Staphylococcus aureus
Brooks (2005), menyatakan bahwa Staphylococcus adalah bakteri gram positif, bentuk kokus dengan susunan berpasangan atau bergerombol, seperti anggur. Bersifat aerobik atau anaerobik fakultatif, katalase positif, oksidase negatif, bersifat non motil, tidak membentuk spora. Staphylococcus tumbuh dengan cepat pada beberapa tipe media dan aktif melakukan metabolisme serta melakukan fermentasi karbohidrat. Staphylococcus menghasilkan bermacam-macam pigmen, dari warna putih hingga kuning gelap.

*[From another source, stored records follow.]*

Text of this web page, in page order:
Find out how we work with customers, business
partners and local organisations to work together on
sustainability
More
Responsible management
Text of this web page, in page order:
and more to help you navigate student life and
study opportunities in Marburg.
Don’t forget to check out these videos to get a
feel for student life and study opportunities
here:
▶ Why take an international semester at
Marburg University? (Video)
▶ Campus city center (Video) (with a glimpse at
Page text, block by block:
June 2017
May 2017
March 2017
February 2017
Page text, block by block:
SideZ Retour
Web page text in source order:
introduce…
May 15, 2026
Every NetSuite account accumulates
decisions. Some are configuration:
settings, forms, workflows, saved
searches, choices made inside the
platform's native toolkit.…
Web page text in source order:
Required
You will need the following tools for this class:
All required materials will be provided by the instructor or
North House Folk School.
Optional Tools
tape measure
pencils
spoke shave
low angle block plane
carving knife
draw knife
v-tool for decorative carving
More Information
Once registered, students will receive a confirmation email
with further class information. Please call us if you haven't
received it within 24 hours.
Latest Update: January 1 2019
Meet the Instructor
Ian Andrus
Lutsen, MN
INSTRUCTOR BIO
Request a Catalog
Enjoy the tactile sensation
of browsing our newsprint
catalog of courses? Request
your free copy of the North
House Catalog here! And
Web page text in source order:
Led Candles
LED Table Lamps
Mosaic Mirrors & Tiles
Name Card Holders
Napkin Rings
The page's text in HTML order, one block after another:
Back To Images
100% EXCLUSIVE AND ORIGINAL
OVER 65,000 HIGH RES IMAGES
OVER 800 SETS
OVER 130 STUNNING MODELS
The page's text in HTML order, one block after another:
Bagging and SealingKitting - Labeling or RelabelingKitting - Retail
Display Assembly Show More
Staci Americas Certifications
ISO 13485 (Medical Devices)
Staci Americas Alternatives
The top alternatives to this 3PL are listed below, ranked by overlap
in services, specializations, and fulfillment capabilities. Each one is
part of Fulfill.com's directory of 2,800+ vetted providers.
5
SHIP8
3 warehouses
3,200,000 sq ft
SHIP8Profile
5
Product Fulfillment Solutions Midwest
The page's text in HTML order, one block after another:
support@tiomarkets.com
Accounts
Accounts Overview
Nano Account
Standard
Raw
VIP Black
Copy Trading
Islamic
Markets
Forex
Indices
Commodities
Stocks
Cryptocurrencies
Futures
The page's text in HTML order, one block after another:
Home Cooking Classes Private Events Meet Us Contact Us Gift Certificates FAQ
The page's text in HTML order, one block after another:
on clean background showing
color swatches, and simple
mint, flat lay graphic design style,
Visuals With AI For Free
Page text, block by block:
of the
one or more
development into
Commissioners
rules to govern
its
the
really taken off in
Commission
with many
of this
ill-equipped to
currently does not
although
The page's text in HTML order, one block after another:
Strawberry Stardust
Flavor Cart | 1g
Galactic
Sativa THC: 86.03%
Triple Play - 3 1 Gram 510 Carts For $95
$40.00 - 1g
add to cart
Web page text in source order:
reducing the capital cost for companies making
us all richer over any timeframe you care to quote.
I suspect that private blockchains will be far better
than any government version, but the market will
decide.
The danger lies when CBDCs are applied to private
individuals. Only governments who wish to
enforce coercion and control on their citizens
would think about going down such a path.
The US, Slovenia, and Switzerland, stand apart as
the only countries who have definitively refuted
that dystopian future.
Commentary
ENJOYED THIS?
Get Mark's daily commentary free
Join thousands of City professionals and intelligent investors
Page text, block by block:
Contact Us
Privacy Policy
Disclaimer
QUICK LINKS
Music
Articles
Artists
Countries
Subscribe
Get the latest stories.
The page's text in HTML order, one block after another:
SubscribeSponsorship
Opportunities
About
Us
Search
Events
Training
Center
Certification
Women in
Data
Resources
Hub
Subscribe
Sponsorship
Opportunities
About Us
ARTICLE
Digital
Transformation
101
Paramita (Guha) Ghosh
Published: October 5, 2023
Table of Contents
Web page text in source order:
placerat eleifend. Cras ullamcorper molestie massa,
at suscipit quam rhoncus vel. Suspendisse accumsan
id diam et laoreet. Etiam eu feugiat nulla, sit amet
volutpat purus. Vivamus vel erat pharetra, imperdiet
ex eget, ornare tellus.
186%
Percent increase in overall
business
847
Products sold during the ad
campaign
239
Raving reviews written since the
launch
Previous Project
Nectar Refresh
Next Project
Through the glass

Staphylococcus aureus mayoritas ditemukan di berbagai tempat pada tubuh ternak, antara lain : kelenjar mammae yang terinfeksi, saluran puting, lesi-lesi pada puting, kulit puting, vagina, cekung hidung dan moncong. Pada kulit puting yang sehat, tidak ditemukan bakteri ini, tetapi bakteri ini mudah masuk ke saluran puting lewat luka dekat puting. Organisme ini bermultiplikasi pada lesi-lesi, berkolonisasi dalam saluran puting dan memasuki kelenjar mammae (Jones, 1998).
Staphylococcus aureus merupakan bakteri penyebab utama mastitis pada sapi dan kejadian mastitis sering diasosiasikan dengan infeksi S. aureus. Bakteri ini sering menyebabkan mastitis subklinis dan kronis. Diantara 56 ekor sapi perah di peternakan sapi perah Baturaden, 41 ekor (73,2%) menderita mastitis subklinis dan 9,1 % diantaranya disebabkan oleh S. aureus (Salasia dkk., 2005). Ditambahkan oleh Wahyuni dkk (2005), bahwa kejadian mastitis subklinis di Indonesia sangat tinggi, yaitu sebesar 95-98% dan banyak menimbulkan kerugian.
Staphylococcus yang patogen sering menghemolisis darah, mengkoagulasi plasma dan menghasilkan berbagai enzim ekstraseluler dan toksin. Staphylococcus cepat menjadi resisten terhadap beberapa antimikroba dan hal ini merupakan masalah besar pada terapi (Brooks, 2005).